Nisan 1970 yılında da Edirne’ye yine konferanslar vermek için gelen Ünver, 17 Nisan 1970 tarihli Edirne Gazetesi’nde yayımlanan röportajında;
“… Edirne suyu akmayan bir çeşmedir. Selimiye’yi korumak iş değildir onu herkes korur bizde yıkılılık ruhu vardır bundan bir türlü vazgeçemeyiz. Bence asıl iş Selimiye gibi büyük eserleri değil küçük parçaları muhafaza etmektir. Bu küçük parçalardan birinin yıkılması bizi Edirne’den bir adım daha uzaklaştırır” demiştir.
Süheyl Ünver Dr.Rifat Osman’ın kendisine aşıladığı “Edirne Kültür Aşısı”nın etkisiyle Edirne sevdalısı olmuştur. Ünver’in Dr. Ratip Kazancıgil’e yaptığı “Kültür Aşısı” da tutmuş ve birlikte Edirne’nin hizmet yolunda yürümüşlerdir.
A. Süheyl Ünver Bey’in “Her Şey Biter, Edirne Bitmez” ve slogan niteliğindeki, “Ben Artık Edirne İçin Yaşıyorum” deyişleri kent yöneticilerimizin de söylevleri arasında yer almıştır.

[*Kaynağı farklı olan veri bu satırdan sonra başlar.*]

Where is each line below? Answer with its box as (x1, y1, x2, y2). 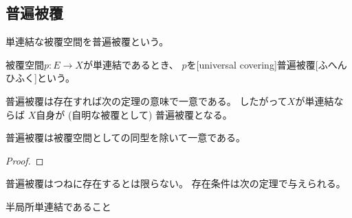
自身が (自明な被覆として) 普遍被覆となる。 (36, 107, 232, 121)
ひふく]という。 (5, 71, 76, 85)
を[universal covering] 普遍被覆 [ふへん (186, 57, 347, 71)
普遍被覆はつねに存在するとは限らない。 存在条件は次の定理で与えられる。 (5, 176, 346, 191)
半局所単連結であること (5, 199, 111, 213)
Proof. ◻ (5, 153, 44, 167)
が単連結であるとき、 (82, 57, 179, 71)
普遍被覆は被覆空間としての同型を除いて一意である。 (5, 130, 246, 145)
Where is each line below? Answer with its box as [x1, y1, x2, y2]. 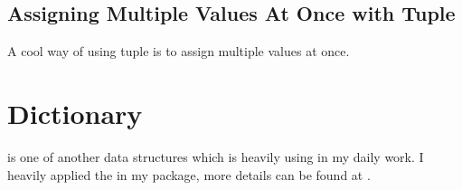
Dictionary [7, 94, 143, 131]
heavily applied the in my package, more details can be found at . [7, 165, 371, 184]
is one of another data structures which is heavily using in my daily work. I [7, 147, 424, 166]
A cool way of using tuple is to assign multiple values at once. [7, 42, 350, 61]
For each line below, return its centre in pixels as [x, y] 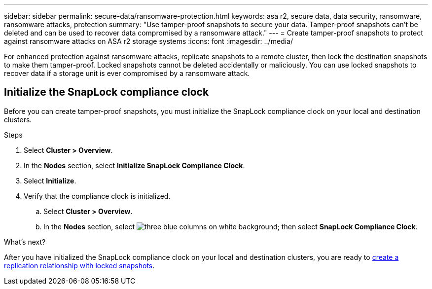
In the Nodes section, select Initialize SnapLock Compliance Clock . [134, 165]
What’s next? [25, 242]
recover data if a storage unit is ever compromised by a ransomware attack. [127, 73]
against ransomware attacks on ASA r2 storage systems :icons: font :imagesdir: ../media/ [148, 41]
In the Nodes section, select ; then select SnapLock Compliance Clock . [231, 226]
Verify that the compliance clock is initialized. [97, 196]
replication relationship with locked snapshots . [79, 265]
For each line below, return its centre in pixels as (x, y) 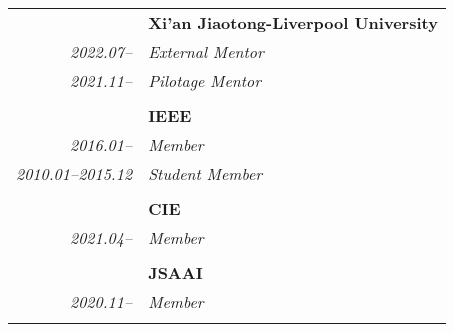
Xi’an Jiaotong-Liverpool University (293, 22)
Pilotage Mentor (205, 80)
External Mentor (206, 51)
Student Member (205, 173)
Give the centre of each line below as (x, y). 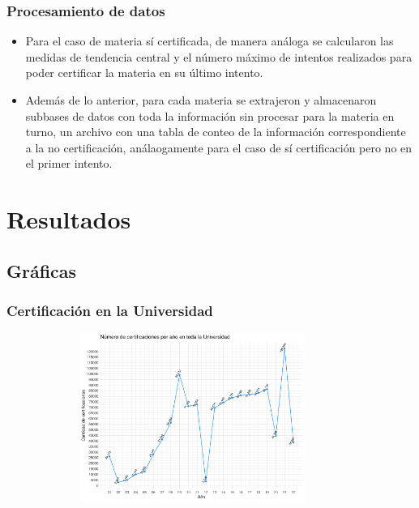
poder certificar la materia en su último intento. (144, 73)
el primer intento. (69, 163)
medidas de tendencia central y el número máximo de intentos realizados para (219, 56)
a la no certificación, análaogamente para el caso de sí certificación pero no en (219, 147)
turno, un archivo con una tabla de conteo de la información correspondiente (216, 132)
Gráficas (42, 270)
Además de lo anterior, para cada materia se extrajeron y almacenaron (201, 100)
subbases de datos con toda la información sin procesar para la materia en (210, 115)
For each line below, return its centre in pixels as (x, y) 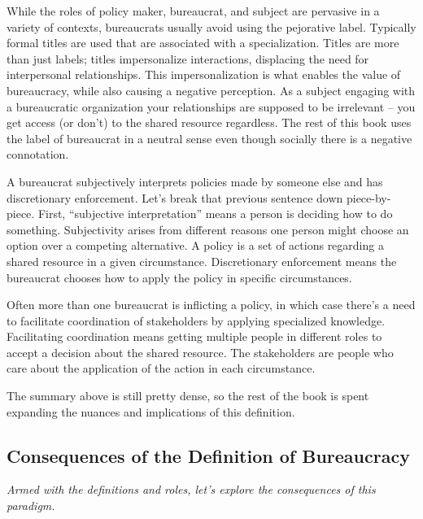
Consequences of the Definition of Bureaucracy (208, 455)
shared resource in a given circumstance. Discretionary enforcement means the (202, 261)
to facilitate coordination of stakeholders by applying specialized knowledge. (196, 320)
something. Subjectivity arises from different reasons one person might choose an (208, 229)
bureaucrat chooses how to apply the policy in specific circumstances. (179, 277)
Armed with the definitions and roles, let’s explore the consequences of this (191, 489)
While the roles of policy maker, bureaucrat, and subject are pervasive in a (193, 11)
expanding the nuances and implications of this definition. (151, 411)
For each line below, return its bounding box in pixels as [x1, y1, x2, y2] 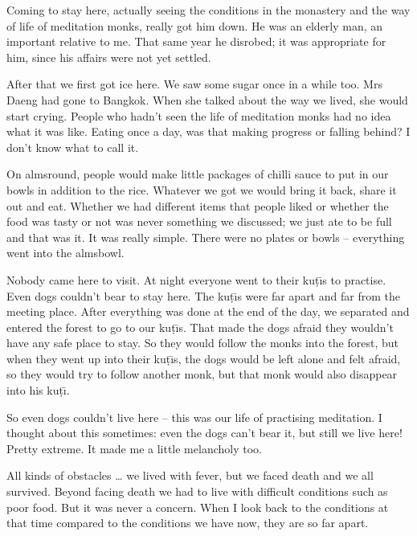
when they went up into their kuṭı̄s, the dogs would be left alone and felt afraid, [6, 350, 401, 366]
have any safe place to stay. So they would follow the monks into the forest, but [6, 334, 399, 351]
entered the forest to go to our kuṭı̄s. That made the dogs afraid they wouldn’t [6, 318, 394, 335]
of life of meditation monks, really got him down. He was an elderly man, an [6, 17, 383, 34]
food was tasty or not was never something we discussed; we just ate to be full [6, 213, 392, 230]
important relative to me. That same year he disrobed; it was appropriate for [6, 33, 386, 50]
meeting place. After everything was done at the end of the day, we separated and [6, 303, 410, 320]
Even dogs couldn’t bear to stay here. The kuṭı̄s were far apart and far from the [6, 287, 400, 304]
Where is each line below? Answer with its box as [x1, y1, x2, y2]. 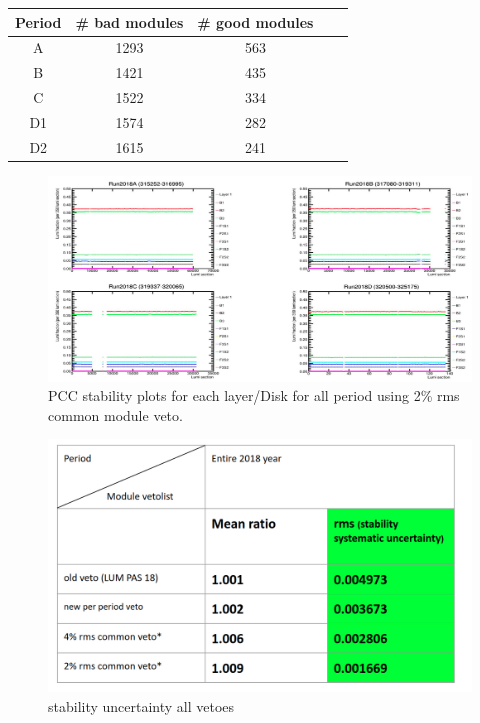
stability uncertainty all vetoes [48, 695, 235, 716]
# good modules [197, 11, 314, 32]
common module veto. [48, 404, 183, 425]
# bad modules [75, 11, 184, 32]
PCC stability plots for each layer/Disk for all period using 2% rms [48, 385, 460, 406]

14 Şubat 1986’da İstanbul’da vefat eden Süheyl Ünver’in bugün vefatının 39. yıl dönümüdür. T.C. Cumhurbaşkanlığı 2016 Yılı Kültür ve Sanat Büyük Ödül’üne layık görülen Ünver, kentimizde bir üniversite kurulmasını başarmak için çaba harcamanın yanında kentin birçok kültür mirasının korunması ve ayakta kalmasını sağlarken kültür hayatımıza kazandırdığı araştırmalarıyla da Edirne’yi bizlere öğretmiş, “Edirne Kültür Aşısı”nı bizlere aşılamak için gayret göstermiştir. Ancak biz ne yazık ki, bu Edirne Sevdalısı kültür insanına “Edirne Hemşehrilik Beratı” ile onurlandırmayı başaramadık. O bizleri Edirne’nin kültür yolunda bilgiyle yürümemizi sağladı. Ancak bugüne kadar hiçbir belediye başkanı bu hemşehrililik beratı ile kendisini onurlandırmayı önerilerimize rağmen düşünemedi.
Rahmetli A.Süheyl Ünver’in Edirne ile ilgili araştırmalarını geleceğe taşımak ve çalışmalarını bir kitapta toplamak amacıyla “Ord.Prof.Dr.A.Süheyl Ünver’in Kaleminden Edirne” adıyla bir kitabı hazırlayarak hiperyayın tarafından kültür hayatımıza kazandırılmasını sağladım. Dergi ve kitaplarındaki Edirne ile ilgili satırları kentin ruhunu yaşayarak okurken, kah heyecanlandım, kah duygulandım…
Vefatının ölüm yıl dönümünde dileğim odur ki; kendisi adına kızına “Edirne’nin Hemşehrilik Beratı”nın verilmesi üniversitemizde adına bir kürsü kurulmasıdır.